=== Begin Enclosure ===
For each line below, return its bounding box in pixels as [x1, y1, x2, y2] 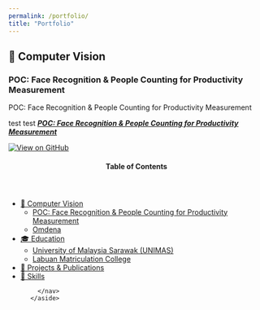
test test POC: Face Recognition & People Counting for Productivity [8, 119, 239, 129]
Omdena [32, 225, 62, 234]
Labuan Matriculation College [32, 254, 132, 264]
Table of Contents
=== End Enclosure ===
=== Begin Enclosure ===
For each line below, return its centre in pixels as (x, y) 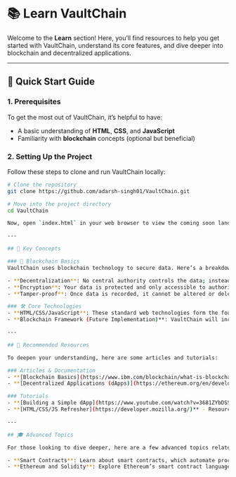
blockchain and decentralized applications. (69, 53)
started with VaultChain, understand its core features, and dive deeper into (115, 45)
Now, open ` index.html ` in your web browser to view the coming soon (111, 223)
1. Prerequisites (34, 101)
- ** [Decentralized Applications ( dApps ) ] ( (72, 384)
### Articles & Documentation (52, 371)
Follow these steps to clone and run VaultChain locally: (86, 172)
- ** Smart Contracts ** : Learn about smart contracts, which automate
=== End Enclosure ===
**Aim of the task:** In the listing above, find each line containing "VaultChain" and copy it.

**Your solution:**
started with VaultChain, understand its core features, and dive deeper into (115, 45)
Follow these steps to clone and run VaultChain locally: (86, 172)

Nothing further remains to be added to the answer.